We hosted our third annual Asia-Pacific Society Governance Workshop on 27-28 July 2019 at the Kowloon Shangri-La Hotel in Hong Kong with a total of 54 society leaders, society executives, and CFA Institute staff. We had the honour of inviting our renown Dr Judith MacCormick, fellow of the Australian Institute of Company Directors, as our facilitator for the workshop.

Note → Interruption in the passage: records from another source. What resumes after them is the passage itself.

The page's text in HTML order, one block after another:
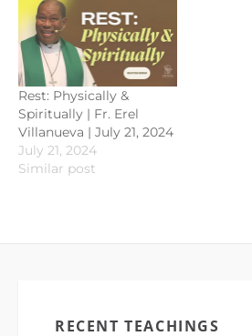
Rest: Physically &
Spiritually | Fr. Erel
Villanueva | July 21, 2024
July 21, 2024
Similar post
RECENT TEACHINGS

See below some highlights of the key learnings:
- Board members must always do a conscious effort to remain at the strategic level, and not to interfere with management. Judith’s key phrase for board members is to: “have your nose in, but your hands out of management”. Board members must be the river shore guiding the water flow, but not sailing the boat. I particularly love Judith’s idea that board members must have a “holiday mindset”, i.e.: issues that appeared pressing on our desk pre-holiday ended up being quite a benign matter post-holiday… this is exactly how board members should feel, i.e.: distant from the day-to-day operations so that they can think critically and emotionally-detached when they enter the boardroom.

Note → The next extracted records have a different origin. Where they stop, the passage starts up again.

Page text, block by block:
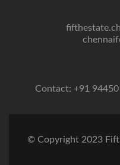
Contact: +91
© Copyright 2023
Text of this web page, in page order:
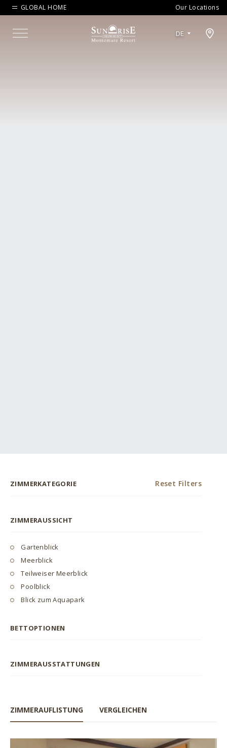
GLOBAL HOME Our Locations
Menu
DE
Open map modal
ZIMMERKATEGORIE Reset Filters
ZIMMERAUSSICHT
Gartenblick
Meerblick
Teilweiser Meerblick
Poolblick
Blick zum Aquapark
BETTOPTIONEN
ZIMMERAUSSTATTUNGEN
ZIMMERAUFLISTUNG VERGLEICHEN
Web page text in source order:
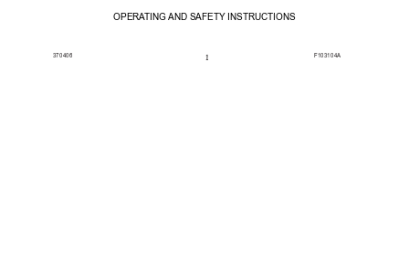
1
370406 F103104A
OPERATING AND SAFETY INSTRUCTIONS
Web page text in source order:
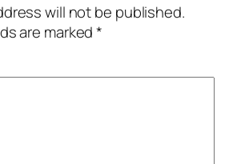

- Likewise, it is important for executives to remember not to overwhelm board members with too much information that will refrain the board to reach the strategic level. Good management transforms information into insights and decision requests for the board and produces memos with a sharp focus, e.g.: for decision, for discussion, for information. For decision items should always be placed first into a board meeting to ensure the items will be addressed within time and when directors have the most energy.
- Executives should use the acronym “PACKO” when preparing board communications, e.g.: purpose, audience, context, key messages (maximum 3), and outcome. This will ensure a concise and impactful memo for board members to review. On the other hand, board members should use the “PESTLE” acronym, e.g.: political, economic, social, technology, legal, environment, aspects when reviewing proposal.

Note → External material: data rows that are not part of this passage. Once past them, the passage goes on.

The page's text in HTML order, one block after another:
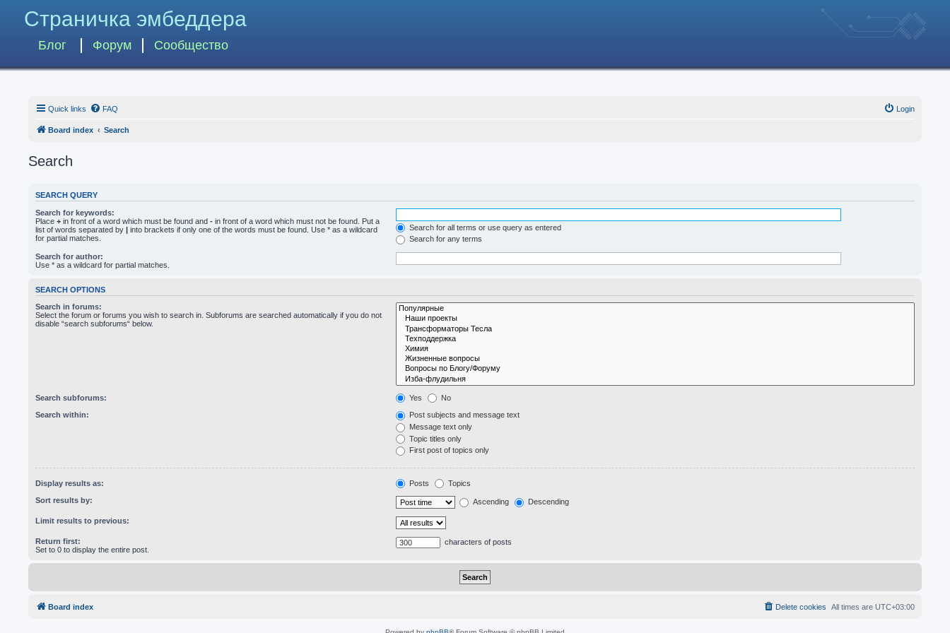
Страничка эмбеддера
Блог Форум Сообщество
Quick links FAQ Login
Board index Search
Search
SEARCH QUERY
Search for keywords:
Place + in front of a word which must be found and - in front of a word which must not be found. Put a
list of words separated by | into brackets if only one of the words must be found. Use * as a wildcard
for partial matches.
Search for all terms or use query as entered
Search for any terms
Search for author:
Use * as a wildcard for partial matches.
SEARCH OPTIONS
Search in forums:
Select the forum or forums you wish to search in. Subforums are searched automatically if you do not
disable “search subforums“ below.
Search subforums: Yes No
Search within:
Post subjects and message text
Message text only
Topic titles only
First post of topics only
Display results as: Posts Topics
Sort results by: Ascending Descending
Limit results to previous:
Return first:
Set to 0 to display the entire post.
characters of posts
Board index All times are UTC+03:00
Delete cookies

- There are two foundational behaviours board members must always have: a loud voice, and solid confidence. Everyone adds value when they speak up and the chair of the board is the custodian of the voice. Many people often say: “oh, it was a good board meeting, no questions were asked”. It should, in reality, be the contrary: “oh, what a good board meeting, the directors asked a lot of challenging questions. I thought I covered all aspects but it appears I have more to think about before proceeding”.
- Board members should always, before board meetings, go back to the review the organisational VMS, i.e.: vision, mission, and strategy. It should also review the organisational values. The VMS and the values will help ensure the board remains strategic and take decisions in line with these critical organisational components.
- The world we live in is now VUCA (volatile, uncertain, complex, and ambiguous). It is therefore of utmost importance for today’s board members to have solid critical-thinking and to let go of their ego when making decisions.
- Board members are individually responsible for the group’s decisions. This is one of the utmost importance for directors to remember because if they are to disagree with a board decision, they ought to voice it given they are legally responsible for the board’s decisions, regardless if they were in favour of the decision or not.
- In the past, many non-for-profit boards were looking at for-profit boards for best practices and inspiration. Nowadays, it is the opposite, for-profit boards are looking at NFP boards for inspiration. It is demonstrated that NFP boards are better engaged because they fulfil two foundational human necessities: passion and purpose.
- The ideal board size is seven members. It is demonstrated by research that for any one additional or one lesser board membership, the effectiveness of the board diminishes/increases by 10%. There are, of course, some exception to the golden-7 rule, but it is to be kept as a target.
- Diversity on the board is a key component of organisational performance. Gender and cognitive diversity are the two most important elements. Nominating Committees should also be on the lookout for gender and cognitive diversity. Board member personality and questioning styles can be classified into six categories: objectives (board members asking about the objective of the endeavours; why are we doing this?), options (what could we do; have we surfaced all options?), process (what decision-making process will be used; what are the steps), facts (what facts are we relying on; what evidence), stakeholders (How will stakeholders feel about our decision; who are we impacting), and risks (what are the risks, what could go wrong).
- Other learnings include:
- The importance of always setting the agenda and best practices for taking minutes (such as doing an evaluation after every board meeting);
- Having a board self-assessment;
- Ensuring a Nominating Committee is mandated and set up nominees’ matrix to attract the desired future board members (one great idea includes having an “observership” programme for future leaders to attend the board meeting – with NDA and confidentiality agreements in place);
- Having director’s role descriptions;
- Having a systematic and thorough induction for board members and a “buddy system” and asking new board members to act as “consultant” for the board so that they can have a more explicit permission to be critical and provide feedback on their observations given their “newer eyes”;
Lastly, Judith left participants with a thinking questions: “As board members joining your CFA Society, are you going to be future takers, or future makers”? This left us to think of our personal contributions to society versus personal benefits of board directorships.